Output Type(s): Text, Numerical
Output Format: 2D
Other Properties Related to Output: Maximum output length is 512 embeddings. Embeddings are represented as floating point 32 numeric vectors.

Software Integration:#

Runtime Engine(s):

  • BioNeMo, NeMo 1.2

Supported Hardware Microarchitecture Compatibility:

  • [Ampere]

  • [Hopper]

  • [Volta]

[Preferred/Supported] Operating System(s):

  • [Linux]

Model Version(s):#

prott5nv.nemo, version 23.06

Training & Evaluation:#

Training Dataset:#

Link: UniRef50

Data Collection Method by dataset

  • [Human]

Labeling Method by dataset

  • [Not Applicable]

Properties: UniRef50 (release 05/2022) was used for training. UniRef50 is one of the UniProt Reference Clusters (UniRef) clustered sets of sequences from the UniProt Knowledgebase (including isoforms) and selected UniParc records in order to obtain complete coverage of the sequence space at several resolutions. It was generated by clustering another UniRef clustered set called UniRef90 and selecting one reference sequence from each cluster. Sequences longer than the maximum sequence length of 512 were removed, resulting in approximately 46M protein sequences. The sequences were randomly split with 4.35K sequences in validation loss calculation during training and 875K sequences in testing and 45.1M sequences used exclusively in training.

Evaluation Dataset:#

Link: FLIP – secondary structure, conservation, subcellular localization, meltome, GB1 activity
Data Collection Method by dataset

  • [Human]

  • [Automatic/Sensors]

Labeling Method by dataset

  • [Hybrid: Human & Automated]

Properties: The FLIP datasets evaluate the performance of the model on five specific downstream tasks for proteins. It provides pre-defined splits for fine-tuning a pretrained model using task-specific train and validation examples, and subsequently evaluating it on a task-specific test split.

The secondary structure dataset contains experimental secondary structures of proteins with 9712 proteins for training, 1080 proteins for validation, and 648 proteins for testing.

Conservation dataset contains conservation scores of the residues of protein sequences with 9392 proteins for training, 555 proteins for validation, and 519 proteins for testing.

Subcellular localization dataset contains protein subcellular locations with 9503 proteins for training, 1678 proteins for validation, and 2768 proteins for testing.

Meltome dataset contains experimental melting temperatures for proteins, with 22335 proteins for training, 2482 proteins for validation, and 3134 proteins for testing.

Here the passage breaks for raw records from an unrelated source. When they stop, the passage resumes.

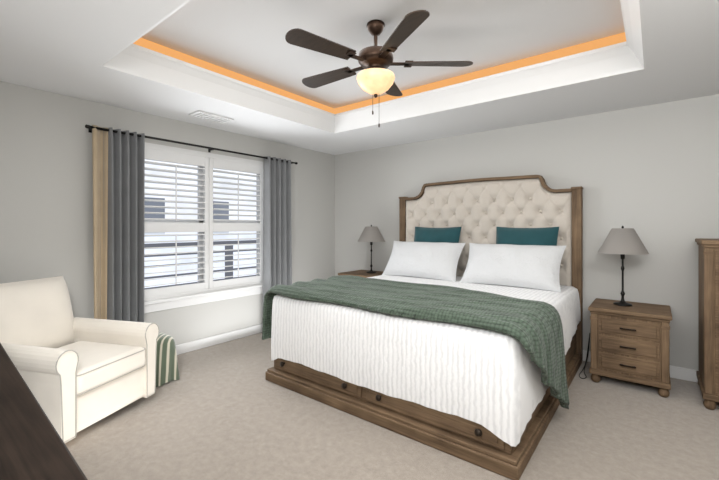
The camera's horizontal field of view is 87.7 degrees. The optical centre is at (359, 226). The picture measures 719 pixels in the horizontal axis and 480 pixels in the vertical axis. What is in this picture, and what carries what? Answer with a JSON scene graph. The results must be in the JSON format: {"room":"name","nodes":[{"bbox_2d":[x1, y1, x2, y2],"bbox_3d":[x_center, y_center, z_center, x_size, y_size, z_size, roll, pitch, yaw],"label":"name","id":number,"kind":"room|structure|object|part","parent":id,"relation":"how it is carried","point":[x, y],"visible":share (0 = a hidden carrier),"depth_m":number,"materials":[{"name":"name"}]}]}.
{"room":"bedroom","nodes":[
{"label":"bedroom","id":0,"kind":"room"},
{"bbox_2d":[0,81,334,344],"bbox_3d":[-1.875,-0.084,4.045,0.160,2.840,4.600,0,0,38],"label":"wall","id":1,"kind":"structure","parent":0,"point":[46,198],"depth_m":3.24,"materials":[{"name":"grey paint"}]},
{"bbox_2d":[85,124,297,324],"bbox_3d":[-1.598,0.217,4.120,0.177,2.202,2.396,0,0,38],"label":"curtains","id":2,"kind":"object","parent":1,"relation":"attached to","point":[118,160],"visible":0.71,"depth_m":3.42,"materials":[{"name":"grey fabric"}]},
{"bbox_3d":[-2.135,0.224,3.408,0.136,2.189,0.333,0,0,38],"label":"panel","id":3,"kind":"part","parent":2,"relation":"part of","materials":[{"name":"grey fabric"}]},
{"bbox_3d":[-1.618,-0.854,4.136,0.126,0.060,2.396,0,0,38],"label":"rod","id":4,"kind":"part","parent":2,"relation":"part of","materials":[{"name":"black metal"}]},
{"bbox_3d":[-1.035,0.224,4.799,0.135,2.189,0.430,0,0,38],"label":"panel","id":5,"kind":"part","parent":2,"relation":"part of","materials":[{"name":"grey fabric"}]},
{"bbox_2d":[144,142,263,313],"bbox_3d":[-1.726,0.013,4.208,0.192,1.665,1.640,0,0,38],"label":"window unit","id":6,"kind":"structure","parent":1,"relation":"in","point":[205,225],"depth_m":4.14,"materials":[{"name":"white wood"}]},
{"bbox_2d":[176,324,261,354],"bbox_3d":[-1.808,1.284,3.986,0.018,0.105,4.530,0,0,38],"label":"baseboard","id":7,"kind":"structure","parent":1,"relation":"attached to","point":[229,336],"depth_m":4.23,"materials":[{"name":"white wood"}]},
{"bbox_2d":[65,332,718,479],"bbox_3d":[0.227,1.386,2.383,5.520,0.100,4.920,0,0,38],"label":"floor","id":8,"kind":"structure","parent":0,"point":[225,411],"depth_m":2.37,"materials":[{"name":"beige carpet"}]},
{"bbox_2d":[0,343,87,479],"bbox_3d":[-1.221,0.886,0.996,2.288,0.900,0.580,0,0,38],"label":"dresser","id":9,"kind":"object","parent":8,"relation":"on","point":[33,446],"visible":1,"depth_m":0.77,"materials":[{"name":"brown wood"}]},
{"bbox_2d":[0,276,158,442],"bbox_3d":[-2.121,0.868,2.624,1.026,0.937,0.769,0,0,14],"label":"armchair","id":10,"kind":"object","parent":8,"relation":"on","point":[78,374],"visible":0.88,"depth_m":2.56,"materials":[{"name":"white fabric"}]},
{"bbox_2d":[156,332,179,386],"bbox_3d":[-1.824,1.137,3.228,0.442,0.389,0.441,0,0,38],"label":"ottoman","id":11,"kind":"object","parent":8,"relation":"on","point":[167,369],"visible":0.33,"depth_m":3.17,"materials":[{"name":"green fabric"}]},
{"bbox_2d":[338,270,382,277],"bbox_3d":[0.082,0.979,5.013,0.554,0.715,0.524,0,0,38],"label":"nightstand","id":12,"kind":"object","parent":8,"relation":"on","point":[361,273],"visible":0.04,"depth_m":4.93,"materials":[{"name":"brown wood"}]},
{"bbox_2d":[358,225,384,272],"bbox_3d":[0.158,0.298,4.988,0.370,0.644,0.370,0,0,38],"label":"table lamp","id":13,"kind":"object","parent":12,"relation":"on","point":[371,234],"visible":1,"depth_m":4.89,"materials":[{"name":"grey fabric"}]},
{"bbox_2d":[262,175,582,479],"bbox_3d":[0.708,0.394,3.469,2.318,1.884,2.250,0,0,38],"label":"bed","id":14,"kind":"object","parent":8,"relation":"on","point":[455,328],"visible":1,"depth_m":2.74,"materials":[{"name":"white fabric"}]},
{"bbox_2d":[262,275,569,409],"bbox_3d":[0.321,0.882,2.979,2.318,0.759,1.001,0,0,38],"label":"throw blanket","id":15,"kind":"object","parent":14,"relation":"on","point":[355,342],"depth_m":2.46,"materials":[{"name":"green fabric"}]},
{"bbox_2d":[271,271,580,446],"bbox_3d":[0.688,0.879,3.466,2.095,0.602,2.195,0,0,38],"label":"quilt","id":16,"kind":"object","parent":14,"relation":"on","point":[481,382],"depth_m":2.42,"materials":[{"name":"white fabric"}]},
{"bbox_3d":[1.366,0.394,4.322,2.102,1.884,0.095,0,0,38],"label":"headboard wood","id":17,"kind":"part","parent":14,"relation":"part of","materials":[{"name":"brown wood"}]},
{"bbox_2d":[579,333,589,378],"bbox_3d":[2.096,1.185,3.466,0.062,0.299,0.489,0,0,38],"label":"lamp cord","id":18,"kind":"object","parent":8,"relation":"on","point":[586,359],"visible":1,"depth_m":3.59,"materials":[{"name":"black plastic"}]},
{"bbox_2d":[588,298,671,397],"bbox_3d":[2.333,1.014,3.233,0.554,0.645,0.524,0,0,38],"label":"nightstand","id":19,"kind":"object","parent":8,"relation":"on","point":[631,343],"visible":1,"depth_m":3.04,"materials":[{"name":"brown wood"}]},
{"bbox_2d":[598,226,648,306],"bbox_3d":[2.311,0.341,3.285,0.370,0.698,0.370,0,0,38],"label":"table lamp","id":20,"kind":"object","parent":19,"relation":"on","point":[622,241],"visible":1,"depth_m":3.20,"materials":[{"name":"grey fabric"}]},
{"bbox_2d":[695,238,718,409],"bbox_3d":[3.047,0.719,2.640,0.979,1.235,0.569,0,0,38],"label":"dresser","id":21,"kind":"object","parent":8,"relation":"on","point":[707,373],"visible":1,"depth_m":2.71,"materials":[{"name":"brown wood"}]},
{"bbox_2d":[335,94,718,369],"bbox_3d":[1.704,-0.084,4.250,5.520,2.840,0.160,0,0,38],"label":"wall","id":22,"kind":"structure","parent":0,"point":[649,174],"depth_m":3.60,"materials":[{"name":"grey paint"}]},
{"bbox_2d":[583,350,697,382],"bbox_3d":[1.648,1.284,4.180,5.200,0.105,0.018,0,0,38],"label":"baseboard","id":23,"kind":"structure","parent":22,"relation":"attached to","point":[682,373],"depth_m":3.26,"materials":[{"name":"white wood"}]},
{"bbox_3d":[-1.312,-0.084,0.566,5.360,2.840,0.160,0,0,38],"label":"wall","id":24,"kind":"structure","parent":0,"visible":0},
{"bbox_2d":[0,0,718,154],"bbox_3d":[0.227,-1.284,2.383,5.200,0.360,4.600,0,0,38],"label":"ceiling","id":25,"kind":"structure","parent":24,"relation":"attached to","point":[66,47],"depth_m":2.76,"materials":[{"name":"white paint"}]},
{"bbox_2d":[188,110,233,122],"bbox_3d":[-1.486,-1.093,3.763,0.200,0.022,0.380,0,0,38],"label":"air vent register","id":26,"kind":"object","parent":25,"relation":"attached to","point":[209,116],"visible":1,"depth_m":3.72,"materials":[{"name":"white metal"}]},
{"bbox_2d":[100,0,645,133],"bbox_3d":[0.113,-1.198,2.601,2.950,0.188,2.400,0,0,38],"label":"molding","id":27,"kind":"structure","parent":25,"relation":"attached to","point":[627,56],"depth_m":3.10,"materials":[{"name":"white"}]},
{"bbox_2d":[285,10,472,126],"bbox_3d":[0.070,-1.045,2.623,1.254,0.718,1.290,0,0,38],"label":"ceiling fan","id":28,"kind":"object","parent":25,"relation":"hanging from","point":[376,77],"visible":1,"depth_m":2.50,"materials":[{"name":"brown wood"}]},
{"bbox_3d":[0.113,-1.228,2.601,0.250,0.352,0.250,0,0,38],"label":"motor","id":29,"kind":"part","parent":28,"relation":"part of","materials":[{"name":"brown metal"}]},
{"bbox_3d":[0.113,-0.985,2.601,0.268,0.135,0.268,0,0,38],"label":"lamp shade","id":30,"kind":"part","parent":28,"relation":"part of","materials":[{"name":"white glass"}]},
{"bbox_2d":[133,32,625,113],"bbox_3d":[0.113,-1.348,2.601,2.950,0.108,2.400,0,0,38],"label":"light strip","id":31,"kind":"object","parent":25,"relation":"attached to","point":[528,61],"depth_m":3.27,"materials":[{"name":"orange"}]},
{"label":"outside","id":32,"kind":"structure","parent":0,"visible":0},
{"bbox_2d":[144,159,255,287],"bbox_3d":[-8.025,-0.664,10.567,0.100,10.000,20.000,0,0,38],"label":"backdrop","id":33,"kind":"structure","parent":32,"point":[242,272],"depth_m":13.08,"materials":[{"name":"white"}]},
{"bbox_3d":[-4.614,3.886,7.869,8.600,0.100,20.000,0,0,38],"label":"snow","id":34,"kind":"object","parent":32,"visible":0},
{"bbox_2d":[144,240,255,289],"bbox_3d":[-3.136,2.046,5.425,0.130,3.580,5.000,0,0,38],"label":"rail","id":35,"kind":"object","parent":34,"relation":"on","point":[229,263],"visible":0.1,"depth_m":6.27,"materials":[{"name":"grey metal"}]}
]}

Finally, GB1 activity dataset contains experimental binding affinities of GB1 protein variants with variation at four sites (V39, D40, G41 and V54) measured in a binding assay, with 6289 proteins for training, 699 proteins for validation, and 1745 proteins for testing.

Inference:#

Engine: BioNeMo, NeMo
Test Hardware:

  • [Ampere]

  • [Hopper]

  • [Volta]

Using the T5 model trained on NLP data, the model was further pre-trained with protein sequences using data parallelism on 224 V100 GPUs for 58 epochs (approximately 970189 iterations) using a micro batch size of 12 molecules per GPU. The total training time was approximately 120 wall-clock hours. Inverse square root annealing was used, with a minimum learning rate of 0.0 and ~10000 warmup steps. Fused Adam optimization was used with parameters β1=0.9 β2=0.999 and weight decay=0.01. Categorical cross-entropy loss was used to train the model. Dropout was set to 0.1 during training.

Ethical Considerations:#

NVIDIA believes Trustworthy AI is a shared responsibility and we have established policies and practices to enable development for a wide array of AI applications. When downloaded or used in accordance with our terms of service, developers should work with their team to ensure this model meets requirements for the relevant industry and use case and addresses unforeseen product misuse. For more detailed information on ethical considerations for this model, please see the Model Card++ Explainability, Bias, Safety & Security, and Privacy Subcards [Insert Link to Model Card++ here]. Please report security vulnerabilities or NVIDIA AI Concerns here.

License#

ProtT5nv is provided under the Apache License.